1. Traditional fuzzing by IOKit interface.
These researchers open the IOKit service name which they want to test, and pour fuzzing data into kernel by the IOKit usermode API (e.g. IOConnectCallMethod, IOConnectCallAsyncMethod …)
Optimized Fuzzing IOKit in iOS, Blackhat 2015
https://www.blackhat.com/docs/us-15/materials/us-15-Lei-Optimized-Fuzzing-IOKit-In-iOS-wp.pdf
But it has a critical limitation. It is hard to hunt the bugs which are triggered with condition dependency. We summarize the condition decency as following:
*Call sequence dependency
For example: for the IOKit service “AppleCamIn”, which controls camera device, only correct IOConnectCallMethod call sequence would it work up: OpenDevice -> PowerOnCamera -> … If the fuzzer doesn’t invoke OpenDevice and PowerOnCamera IOKit call, following IOKit call will be returned with failure in earlier stage.
*Input data dependency
For example: the IOKit service “AppleHDAEngineInput” ‘s user client “IOAudioEngineUserClient” requires the input data to include a user mode buffer pointer. If the fuzzer doesn’t prepared the user mode buffer before , error will be returned in earlier stage.
*Timing dependency
For example: for the IOKit service “IOHDIXHDDriveOutKernel”, the service only appears after user or application opens a DMG file. If the fuzzer open it directly , it will fails directly.
2. Code review of target kernel extension
This costs much effort to reverse binary code and in the face of so many IOKit services and userclient. So the target selecting will impact researcher’s efficiency. What target should be reviewed firstly for more possible vulnerabilities is a headache problem.
a. Use KEEN team’s published method (Reference section [7]) to calculate KSLIDE.
b. Open any DMG file in order to let IOHDIXHDDriveOutKernel service can be opened.
c. Open IOHDIXHDDriveOutKernel service ‘s user client IOHIDIXControllerUserClient. Open IOPMrootDomain service ‘s user client RootDomainUserClient.
d. Call user client IOHIDIXControllerUserClient ‘s selector 1 (getRequest64) . From the output , we can get a kernel heap address of object IOHDIXCommand whose size is 0x68. This is vulnerability #1.
e. Call IOHDIXHDDriveOutKernel service ‘s selector 2 (processReply64). It will release the object.

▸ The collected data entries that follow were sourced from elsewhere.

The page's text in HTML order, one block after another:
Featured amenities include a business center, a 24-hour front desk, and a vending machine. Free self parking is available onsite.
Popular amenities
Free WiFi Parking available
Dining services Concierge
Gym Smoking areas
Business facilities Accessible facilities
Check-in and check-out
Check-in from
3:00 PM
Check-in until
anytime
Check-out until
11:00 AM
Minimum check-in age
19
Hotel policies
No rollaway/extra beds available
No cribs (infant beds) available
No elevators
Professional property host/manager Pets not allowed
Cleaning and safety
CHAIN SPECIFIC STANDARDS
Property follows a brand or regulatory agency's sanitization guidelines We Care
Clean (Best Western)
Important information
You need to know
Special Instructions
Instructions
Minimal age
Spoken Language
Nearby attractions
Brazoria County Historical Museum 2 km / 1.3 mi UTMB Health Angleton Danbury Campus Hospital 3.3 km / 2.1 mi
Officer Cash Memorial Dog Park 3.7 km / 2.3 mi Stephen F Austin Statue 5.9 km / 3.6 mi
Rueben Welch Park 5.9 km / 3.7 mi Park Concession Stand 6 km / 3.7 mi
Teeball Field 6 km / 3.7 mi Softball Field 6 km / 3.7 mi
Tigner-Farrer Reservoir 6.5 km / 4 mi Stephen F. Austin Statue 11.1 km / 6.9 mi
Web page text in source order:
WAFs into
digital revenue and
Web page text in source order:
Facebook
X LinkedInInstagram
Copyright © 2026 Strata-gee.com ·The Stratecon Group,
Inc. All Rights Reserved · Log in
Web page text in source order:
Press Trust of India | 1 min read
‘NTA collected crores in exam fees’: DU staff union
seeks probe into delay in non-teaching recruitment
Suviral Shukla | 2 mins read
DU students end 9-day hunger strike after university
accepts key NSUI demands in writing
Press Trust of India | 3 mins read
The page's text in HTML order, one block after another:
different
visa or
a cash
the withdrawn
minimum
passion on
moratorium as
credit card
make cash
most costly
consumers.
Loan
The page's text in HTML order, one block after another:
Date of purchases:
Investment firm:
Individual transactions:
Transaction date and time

f. Call RootDomainUserClient user client ‘s selector 7 (kPMSleepSystemOptions) with a carefully prepared XML as parameter , which include ROP gadget in <data> part. The <data> part occurs multiply times in order to occupy the target space successfully. We tune the XML ‘s <data> ‘s size in order to create size 0x68 buffer which OSData field point to. After the call, our controlled buffer occupy the freed IOHDIXCommand object location. And the kernel address is known by user mode program.
g. Call IOHIDIXControllerUserClient user client selector 2 (processReply64) with argument which include the address (leaked by step d). The call will take the address as a IOHDIXCommand object, and call the address located at 0x50 offset. So we control the RIP and let it execute ROP gadget.
h. In the ROP gadget, we disable the SMAP and SMEP bits in CR4. Then executes the shell code to modify current process’ uid to root and fork a shell.